As on many subjects, Carl Sagan put it rather well:
Some ideas are better than others. The machinery for distinguishing them is an essential tool in dealing with the world and especially in dealing with the future. And it is precisely the mix of these two modes of thought [skeptical scrutiny and openness to new ideas] that is central to the success of science.
— Carl Sagan
In 'The Burden of Skepticism', Skeptical Inquirer (Fall 1987), 12, No. 1.
Too much openness and you accept every notion, idea, and hypothesis—which is tantamount to knowing nothing. Too much skepticism—especially rejection of new ideas before they are adequately tested—and you're not only unpleasantly grumpy, but also closed to the advance of science. A judicious mix is what we need.
— Carl Sagan
In 'Wonder and Skepticism', Skeptical Enquirer (Jan-Feb 1995), 19, No. 1.
So, in case I have come across as merely unpleasantly grumpy, let me spell out my general grounds for being skeptical of the claims of TGEI in mammals. Some of these relate to the methodology or design of specific papers but some relate to the field as a whole. (You may notice some similarities to other fields along the way.)
I am not going to go into the details of each of the 49 papers listed by Jill Escher, because I’d rather just go on living the rest of my life, to be honest. In all sincerity, I thank her for collating them all, but I will note that merely listing them does not in any way attest to their quality.
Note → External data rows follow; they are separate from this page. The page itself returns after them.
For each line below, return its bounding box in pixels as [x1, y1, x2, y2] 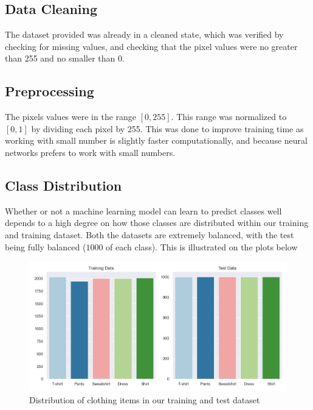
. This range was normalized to [171, 110, 287, 123]
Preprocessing [5, 82, 94, 101]
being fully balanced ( [5, 240, 86, 253]
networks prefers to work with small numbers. [5, 146, 176, 158]
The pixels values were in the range [5, 110, 137, 123]
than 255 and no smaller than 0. [5, 52, 125, 65]
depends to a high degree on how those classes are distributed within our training [5, 216, 309, 229]
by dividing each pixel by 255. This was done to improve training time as [31, 122, 304, 135]

Of all the papers on this topic that I have previously delved into (as detailed at length in the linked blog posts), none has approached what I would consider a convincing level of evidence.
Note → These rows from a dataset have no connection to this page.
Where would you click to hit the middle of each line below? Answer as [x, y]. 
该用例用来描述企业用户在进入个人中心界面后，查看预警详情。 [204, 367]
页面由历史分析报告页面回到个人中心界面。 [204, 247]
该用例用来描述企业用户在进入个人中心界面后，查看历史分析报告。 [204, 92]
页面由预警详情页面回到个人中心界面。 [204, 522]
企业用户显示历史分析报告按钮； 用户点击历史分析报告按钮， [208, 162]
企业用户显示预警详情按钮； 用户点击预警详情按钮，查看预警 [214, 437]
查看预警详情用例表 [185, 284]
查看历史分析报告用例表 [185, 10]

Nor do I consider the fact that there are 49 of them as necessarily increasing the general truthiness of the idea of TGEI. I could cite over 4900 papers showing candidate gene associations for hundreds of human traits and disorders and they’d still all be suspect due to the shared deficiencies of this methodology.
I will, however, pick out some examples to illustrate the following characteristics of the field:
1. It is plagued by poor statistical methodology and questionable research practices.
In my piece on human studies and in the previous ones on animal studies I wrote about one major type of statistical malpractice that characterises papers in this field, which is using the analysis of covariates to dredge for statistical significance.
Sex is the most common one. If your main analysis doesn’t show an effect, don’t worry – you can split the data to see if it only shows up in male or female offspring or is only passed through the male or female germline. These are often combined, so you get truly arcane scenarios where an effect is supposedly first passed only through, say, the female germline, but then only through the male germline in the next generation, and then only affects female offspring in the third generation. These are frankly absurd, on their face, but nevertheless are commonplace in this literature.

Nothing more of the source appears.